The plaster was mixed up in a rubber bowl, according to the proportions recommended by the manufacturer. The mix was vibrated with a Vibro-tool to eliminate bubbles. Plaster was spatulated or poured into the mold and the mold was vibrated for a few seconds to insure a faithful reproduction and smooth casting. After the plaster had set, the bar was removed, usually by disassembling the mold. The ruler was pried out of the plaster bar and reset on the mold baseplate; a new identification tag was fastened down and the mold reassembled for the next casting.

The finished plaster bars were tested in a rough and ready way. The features we looked at and the ranking system were as follows: ∗Setting Time

The plaster was set when a fingernail would no longer leave a mark. (Minutes)

∗Exotherm

The maximum temperature reached and the time elapsed from pouring were noted. (Low/Medium/High C/Minutes)

∗Hardness

Measured on Mohs scale.

∗Smoothness

Determined by running a finger over the set surface. (1 = Smoothest; 6 = Roughest)

∗Bubbliness

Determined visually. (1 = Least; 6 = Most)

∗Dimensional Change

The impression of the graded ruler was compared to the ruler. (1 = Least Dimensional Change; 6 = Most)

∗Ink Absorption

A line was drawn on the plaster with a #00 rapidograph pen.

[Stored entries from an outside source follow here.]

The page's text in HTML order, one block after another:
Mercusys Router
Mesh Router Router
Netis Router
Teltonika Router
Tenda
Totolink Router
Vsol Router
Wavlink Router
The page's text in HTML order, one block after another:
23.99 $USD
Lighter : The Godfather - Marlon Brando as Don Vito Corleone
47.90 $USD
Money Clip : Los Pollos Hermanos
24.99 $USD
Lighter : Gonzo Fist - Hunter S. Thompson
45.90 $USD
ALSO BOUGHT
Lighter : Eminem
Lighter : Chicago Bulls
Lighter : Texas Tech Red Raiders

The breadth of the dry lines were compared. (1 = Least; 6 = Most)

∗Ease of Engraving

A deep line was made with an engraver's burin and the edges examined for irregularities. (1 = Best; 6 = Worst)

∗Detail Fidelity

Comparison of impressions taken from the plaster bars with dental impression material. (1 = Best; 6 = Worst)

The results are set out in Table II.

TABLE II PROPERTIES OF PLASTER AS DETERMINED IN FGA LABORATORY June, 1981 (typed up June 26, 1981, WTC and LAZ)

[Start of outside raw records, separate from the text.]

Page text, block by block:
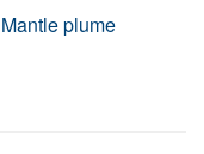
Mantle plume
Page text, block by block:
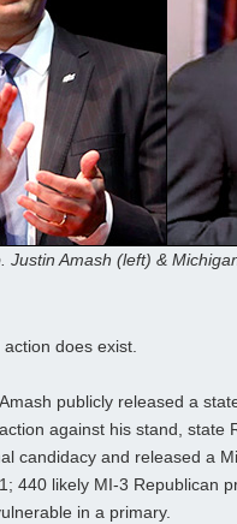
Justin Amash (left) &
does exist.
publicly released a
against his stand, state
candidacy and released a
440 likely MI-3 Republican
in a primary.
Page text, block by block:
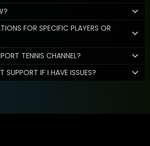
FOR SPECIFIC PLAYERS OR
TENNIS CHANNEL?
IF I HAVE ISSUES?
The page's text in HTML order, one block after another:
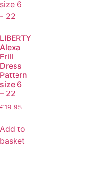
LIBERTY
Alexa
Frill
Dress
Pattern
size 6
– 22
£19.95
Add to
basket

It is clear that the choice of which plaster to use will depend on which properties are critical to the task at hand. Nevertheless, some of the properties shown, such as the Mohs hardness 6 of the Denstone and Stalite mixture, are quite surprising. The increased hardness, decreased ink absorption, and lower exotherm of the plasters mixed with Stalite are noteworthy, and tend to support the claims of the manufacturers. While our experiment could well be repeated with better controls on the experimental conditions and additional tests (breaking strength, tensile strength, etc.) and while the chemistry of the materials should be investigated, our tests have shown us that these dental materials form a group with a wide range of useful properties. The best replacement for Speedrock will probably be the Denstone with some Stalite added. We should also point out that the dental industry has many other materials which are worth investigating for conservation work.